### WORK TO BE COMPLETED
From the material below, please set down exactly the lines starting with the one with "GEFÄNGNIS HARBURG" and going on through the one with "is stress full task as fear of", without a single picture.

----

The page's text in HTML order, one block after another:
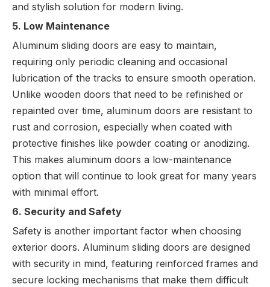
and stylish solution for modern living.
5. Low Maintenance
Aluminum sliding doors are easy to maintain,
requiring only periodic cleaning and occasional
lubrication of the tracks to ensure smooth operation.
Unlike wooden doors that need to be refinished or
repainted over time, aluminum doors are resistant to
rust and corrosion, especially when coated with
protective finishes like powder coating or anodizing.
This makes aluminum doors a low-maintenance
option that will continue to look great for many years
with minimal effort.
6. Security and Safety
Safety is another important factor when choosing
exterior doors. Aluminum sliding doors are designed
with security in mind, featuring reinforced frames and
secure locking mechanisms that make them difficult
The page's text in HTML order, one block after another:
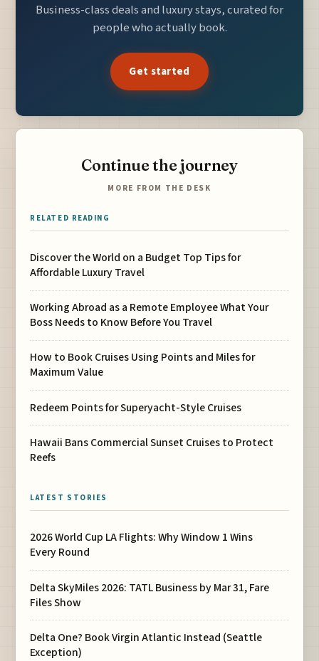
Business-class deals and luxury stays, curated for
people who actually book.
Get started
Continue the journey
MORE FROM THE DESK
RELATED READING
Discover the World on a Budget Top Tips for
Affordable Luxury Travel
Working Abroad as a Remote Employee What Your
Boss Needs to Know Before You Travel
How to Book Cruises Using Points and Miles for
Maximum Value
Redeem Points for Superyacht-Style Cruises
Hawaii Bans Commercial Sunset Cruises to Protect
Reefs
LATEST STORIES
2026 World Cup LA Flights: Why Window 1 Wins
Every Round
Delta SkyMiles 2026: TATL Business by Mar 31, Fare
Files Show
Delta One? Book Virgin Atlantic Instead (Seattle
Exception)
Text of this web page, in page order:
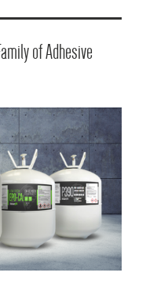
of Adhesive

----

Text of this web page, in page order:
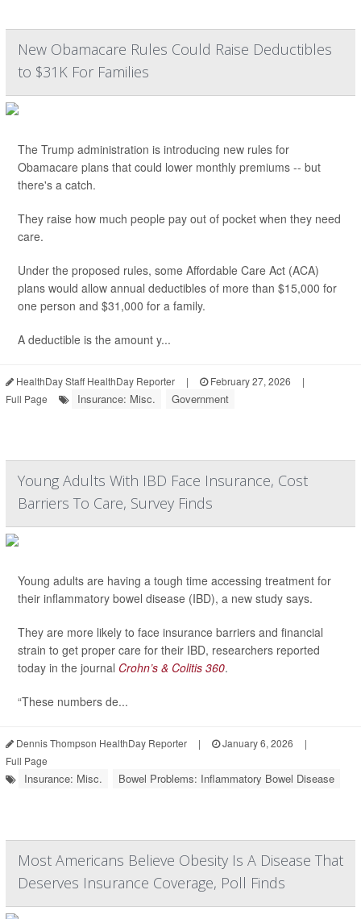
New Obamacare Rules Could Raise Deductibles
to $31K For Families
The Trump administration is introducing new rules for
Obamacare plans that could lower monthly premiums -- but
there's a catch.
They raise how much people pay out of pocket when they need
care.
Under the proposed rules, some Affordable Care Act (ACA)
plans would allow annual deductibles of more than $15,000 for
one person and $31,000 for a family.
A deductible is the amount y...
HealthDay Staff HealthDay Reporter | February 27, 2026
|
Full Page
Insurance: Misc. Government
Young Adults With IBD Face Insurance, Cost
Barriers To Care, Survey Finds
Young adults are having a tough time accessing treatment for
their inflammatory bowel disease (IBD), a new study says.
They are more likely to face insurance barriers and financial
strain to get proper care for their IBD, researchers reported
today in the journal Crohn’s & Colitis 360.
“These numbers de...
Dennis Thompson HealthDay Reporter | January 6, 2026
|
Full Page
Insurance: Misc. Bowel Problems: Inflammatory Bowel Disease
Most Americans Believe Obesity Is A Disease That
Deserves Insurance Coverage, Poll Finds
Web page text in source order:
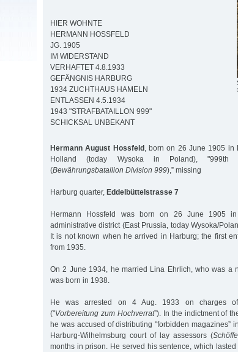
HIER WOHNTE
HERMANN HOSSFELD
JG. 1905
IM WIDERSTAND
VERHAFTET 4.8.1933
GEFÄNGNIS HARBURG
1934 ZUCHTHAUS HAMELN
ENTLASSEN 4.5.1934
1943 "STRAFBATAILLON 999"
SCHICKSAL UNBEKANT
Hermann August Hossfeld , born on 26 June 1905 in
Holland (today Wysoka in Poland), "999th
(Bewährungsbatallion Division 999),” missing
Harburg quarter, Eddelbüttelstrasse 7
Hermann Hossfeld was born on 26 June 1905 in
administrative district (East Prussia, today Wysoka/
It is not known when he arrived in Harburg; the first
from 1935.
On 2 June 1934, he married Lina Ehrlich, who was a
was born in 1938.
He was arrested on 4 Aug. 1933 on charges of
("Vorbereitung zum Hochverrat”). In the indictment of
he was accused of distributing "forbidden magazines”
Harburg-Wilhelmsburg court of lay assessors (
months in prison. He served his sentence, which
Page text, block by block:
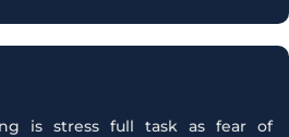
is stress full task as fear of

----

### RESPONSE BOX
GEFÄNGNIS HARBURG
1934 ZUCHTHAUS HAMELN
ENTLASSEN 4.5.1934
1943 "STRAFBATAILLON 999"
SCHICKSAL UNBEKANT
Hermann August Hossfeld , born on 26 June 1905 in
Holland (today Wysoka in Poland), "999th
(Bewährungsbatallion Division 999),” missing
Harburg quarter, Eddelbüttelstrasse 7
Hermann Hossfeld was born on 26 June 1905 in
administrative district (East Prussia, today Wysoka/
It is not known when he arrived in Harburg; the first
from 1935.
On 2 June 1934, he married Lina Ehrlich, who was a
was born in 1938.
He was arrested on 4 Aug. 1933 on charges of
("Vorbereitung zum Hochverrat”). In the indictment of
he was accused of distributing "forbidden magazines”
Harburg-Wilhelmsburg court of lay assessors (
months in prison. He served his sentence, which
Page text, block by block:
is stress full task as fear of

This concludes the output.